━━━━━ Data for review
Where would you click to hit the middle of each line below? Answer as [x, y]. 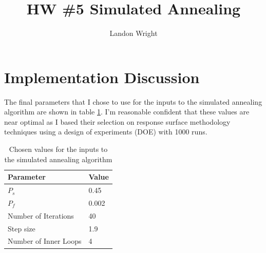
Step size [22, 228]
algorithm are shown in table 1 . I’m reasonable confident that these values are [127, 112]
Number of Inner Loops [45, 241]
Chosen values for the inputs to [58, 149]
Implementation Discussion [102, 77]
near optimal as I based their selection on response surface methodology [117, 121]
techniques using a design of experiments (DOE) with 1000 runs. [106, 132]
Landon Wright [134, 33]
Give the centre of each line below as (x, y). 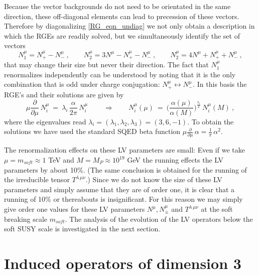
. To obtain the (211, 121)
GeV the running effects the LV (175, 160)
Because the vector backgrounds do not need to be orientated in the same (117, 6)
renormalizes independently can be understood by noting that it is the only (120, 74)
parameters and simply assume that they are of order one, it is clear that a (119, 189)
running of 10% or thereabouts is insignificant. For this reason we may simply (123, 199)
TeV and (61, 160)
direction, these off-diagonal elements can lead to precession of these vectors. (122, 16)
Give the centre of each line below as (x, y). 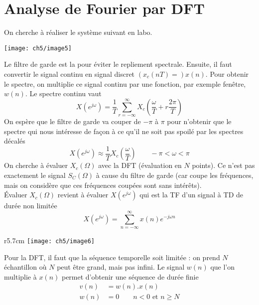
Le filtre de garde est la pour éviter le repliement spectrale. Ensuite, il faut (118, 64)
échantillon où (25, 267)
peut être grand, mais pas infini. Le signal (121, 267)
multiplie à (20, 276)
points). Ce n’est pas (223, 165)
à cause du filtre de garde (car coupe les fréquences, (175, 175)
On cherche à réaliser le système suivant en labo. (78, 32)
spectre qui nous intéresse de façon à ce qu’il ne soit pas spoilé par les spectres (124, 131)
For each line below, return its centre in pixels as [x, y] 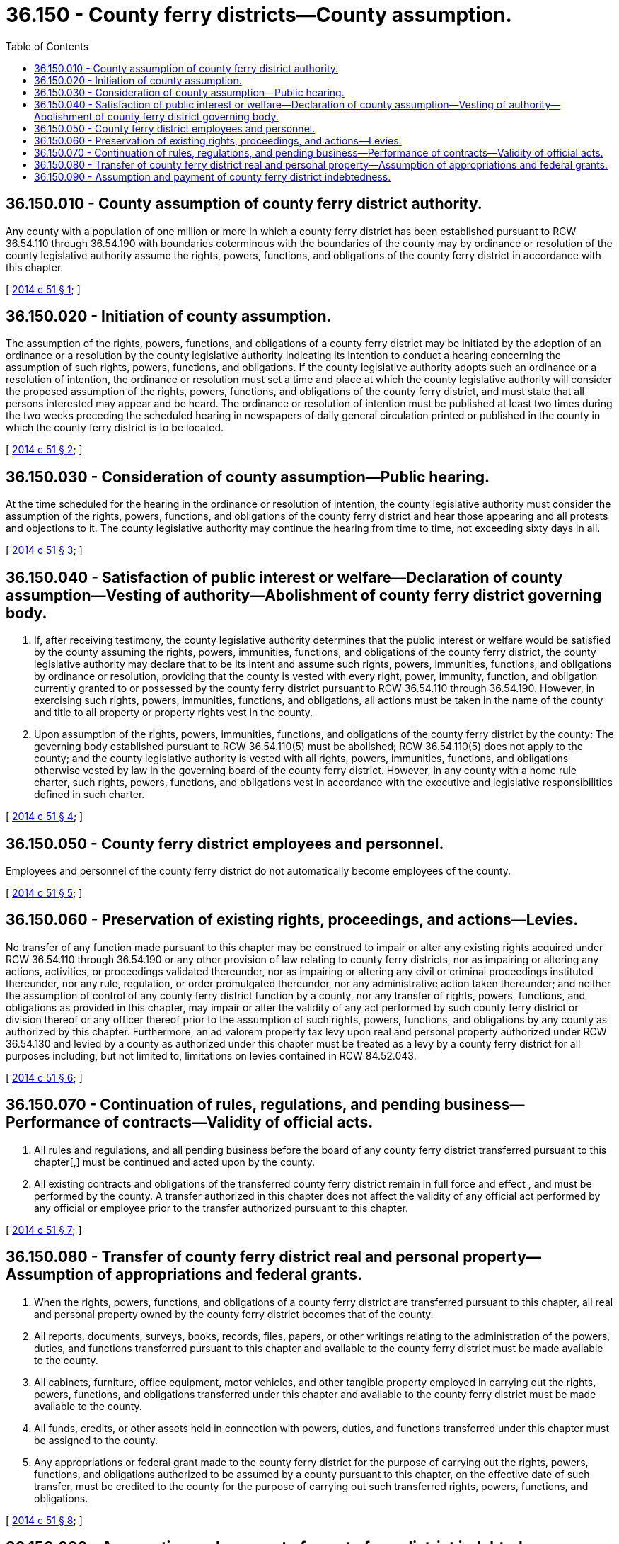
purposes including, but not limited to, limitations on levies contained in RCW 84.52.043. [211, 1055]
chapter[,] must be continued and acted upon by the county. [174, 1162]
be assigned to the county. [96, 1440]
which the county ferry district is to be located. [115, 428]
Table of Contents [47, 46]
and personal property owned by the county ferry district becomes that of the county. [234, 1314]
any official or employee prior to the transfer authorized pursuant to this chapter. [221, 1208]
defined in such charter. [89, 795]
━━━━━━━━━━
What is expected
Please copy the lines above exactly, starting at the line that holds "GeV the running effects the LV (175, 160)" and ending at the line that holds "à cause du filtre"; include both, but no pictures.

Result
GeV the running effects the LV (175, 160)
Because the vector backgrounds do not need to be orientated in the same (117, 6)
renormalizes independently can be understood by noting that it is the only (120, 74)
parameters and simply assume that they are of order one, it is clear that a (119, 189)
running of 10% or thereabouts is insignificant. For this reason we may simply (123, 199)
TeV and (61, 160)
direction, these off-diagonal elements can lead to precession of these vectors. (122, 16)
Give the centre of each line below as (x, y). 
Le filtre de garde est la pour éviter le repliement spectrale. Ensuite, il faut (118, 64)
échantillon où (25, 267)
peut être grand, mais pas infini. Le signal (121, 267)
multiplie à (20, 276)
points). Ce n’est pas (223, 165)
à cause du filtre de garde (car coupe les fréquences, (175, 175)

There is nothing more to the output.